Sunday, May 11, 2008

"Maybe Gov. Perry has lived in the big city a tad too long."

State faces many rural roadblocks

May 11, 2008

John Kanelis:
Amarillo Globe-News
Copyright 2008

Texas Gov. Rick Perry wants to build a big highway through the Lone Star State. No, make that a really big highway, as in a monstrously big highway.

The exact route hasn't been determined. The mega-highway would run roughly from Laredo on the Rio Grande River through the Hill Country and the Piney Woods and then through Texarkana in that tiny portion of the state that borders Arkansas.

Imagine for a moment if that thoroughfare would be pointed in the other direction - from the Valley, through the South Plains and then through the heart of the Panhandle, right past Palo Duro Canyon before exiting the state at, say, Texline.

Would rural West Texans be angry? Would they resist this monstrous highway project?

You bet, just as folks in some Central and East Texas counties are squawking.

It's difficult to imagine such a thing happening to this part of the state. In fact, I am having a hard time justifying such a grandiose project tearing its way through any part of the state without a major part of our population getting upset to the point of mounting a serious protest in Austin.

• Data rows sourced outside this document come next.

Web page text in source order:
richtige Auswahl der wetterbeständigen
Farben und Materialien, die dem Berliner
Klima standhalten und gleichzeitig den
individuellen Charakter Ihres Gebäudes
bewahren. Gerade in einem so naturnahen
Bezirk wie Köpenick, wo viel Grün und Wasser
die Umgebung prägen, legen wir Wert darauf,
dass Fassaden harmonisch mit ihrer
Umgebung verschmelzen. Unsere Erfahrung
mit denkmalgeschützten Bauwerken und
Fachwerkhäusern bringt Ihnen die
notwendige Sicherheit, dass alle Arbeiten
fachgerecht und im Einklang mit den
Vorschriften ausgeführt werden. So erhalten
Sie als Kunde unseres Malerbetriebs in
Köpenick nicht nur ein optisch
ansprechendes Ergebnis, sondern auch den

State Rep. David Swinford, R-Dumas, once told me that the major fault lines in the state's ongoing struggle for political power separates rural and urban interests. He said the fight isn't so much partisan - Democrats vs. Republicans. Instead, it pits farmers and ranchers against those big-city movers and shakers.

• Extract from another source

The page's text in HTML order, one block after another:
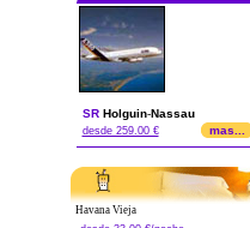
SR Holguin-Nassau
desde 259.00 € mas...
Havana Vieja

The Interstate 69/Trans-Texas Corridor is designed to accommodate an enormous projected increase in traffic from Texas to points elsewhere throughout the nation.

It looks like a good idea - on paper. Then you start hearing about the town-hall meetings all along the corridor's proposed route and the complaints from Texans who would have to endure a major disruption in their lives.

That's just from the folks who would be displaced, literally, from land that may have been in their families' hands since Gen. Houston surprised Santa Anna at San Jacinto back in 1836.

To cut a miles-wide swath through Texas will require huge condemnation proceedings by the state against property owners.

Remember when River Road school officials sought to build a new high school campus on the west side of the Dumas Highway in 2006? Do you recall the battle they fought with a property owner who didn't want to give up his land so the school district could complete the job approved by voters in a districtwide bond issue election?

Imagine battles such as that - and worse - occurring along a 575-mile route from Laredo to Texarkana.

Intellectually, it's easy to understand why some folks - Gov. Perry included - believe the Trans-Texas Corridor is vital. "With 1,200 people per day coming to live in Texas," says the group, Texans for Safe Reliable Transportation, "we need more transportation infrastructure and more highway funding from all sources, including tolls, private investment and other sources."

Did they say "tolls"?

That leads us into another hotly contested issue, which will feature Mark Tomlinson, the soon-to-be-former Amarillo District engineer for the Texas Department of Transportation, who is about to be the Main Man in the state's toll road implementation plan.

Toll roads aren't a popular notion in this part of mostly rural West Texas. I don't figure they'll be any more palatable for the rural folks who live east of us.

This Trans-Texas Corridor is a long way from being built, to be sure.

And although one can imagine how those who live along its proposed route might feel about it, one should picture such a huge piece of "transportation infrastructure" carving its way through our back yards.

It isn't pretty.

It's also fair, I believe, to suggest that just maybe Gov. Perry - who grew up in rural Haskell County - has lived in the big city a tad too long.